> **Task requirements**
Each entry below should be printed exactly, with every image left out.

> **Provided entries**
------------------------

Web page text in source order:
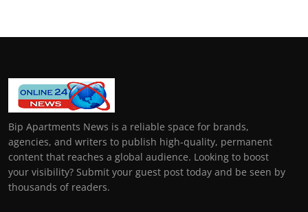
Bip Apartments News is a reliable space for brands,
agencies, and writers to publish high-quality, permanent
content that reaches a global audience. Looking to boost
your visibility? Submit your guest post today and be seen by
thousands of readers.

------------------------

> **Response**
Web page text in source order:
Bip Apartments News is a reliable space for brands,
agencies, and writers to publish high-quality, permanent
content that reaches a global audience. Looking to boost
your visibility? Submit your guest post today and be seen by
thousands of readers.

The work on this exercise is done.